Print only what runs from the line that includes "--volume [113, 788]" to the end of the listing, word for word, and do not include any pictures.

(ENTRIES SHOWN):
Content starts

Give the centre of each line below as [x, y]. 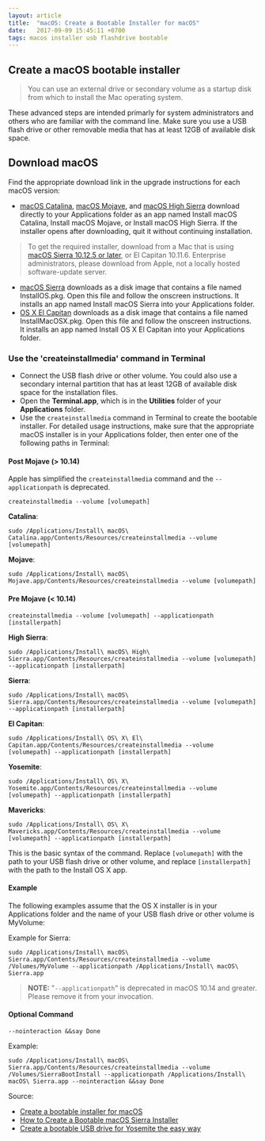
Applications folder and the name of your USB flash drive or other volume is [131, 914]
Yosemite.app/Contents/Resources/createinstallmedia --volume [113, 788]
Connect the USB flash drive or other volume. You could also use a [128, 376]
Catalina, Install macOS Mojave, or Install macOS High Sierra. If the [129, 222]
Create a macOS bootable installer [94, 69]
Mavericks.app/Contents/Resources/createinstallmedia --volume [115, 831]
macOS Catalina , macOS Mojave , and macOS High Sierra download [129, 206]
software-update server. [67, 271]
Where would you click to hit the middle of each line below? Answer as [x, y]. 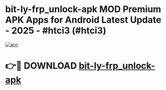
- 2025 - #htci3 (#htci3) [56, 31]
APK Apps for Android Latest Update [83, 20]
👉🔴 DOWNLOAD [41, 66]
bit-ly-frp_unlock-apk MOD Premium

Content ends

(YOUR RESPONSE):
Yosemite.app/Contents/Resources/createinstallmedia --volume [113, 788]
Connect the USB flash drive or other volume. You could also use a [128, 376]
Catalina, Install macOS Mojave, or Install macOS High Sierra. If the [129, 222]
Create a macOS bootable installer [94, 69]
Mavericks.app/Contents/Resources/createinstallmedia --volume [115, 831]
macOS Catalina , macOS Mojave , and macOS High Sierra download [129, 206]
software-update server. [67, 271]
Where would you click to hit the middle of each line below? Answer as [x, y]. 
- 2025 - #htci3 (#htci3) [56, 31]
APK Apps for Android Latest Update [83, 20]
👉🔴 DOWNLOAD [41, 66]
bit-ly-frp_unlock-apk MOD Premium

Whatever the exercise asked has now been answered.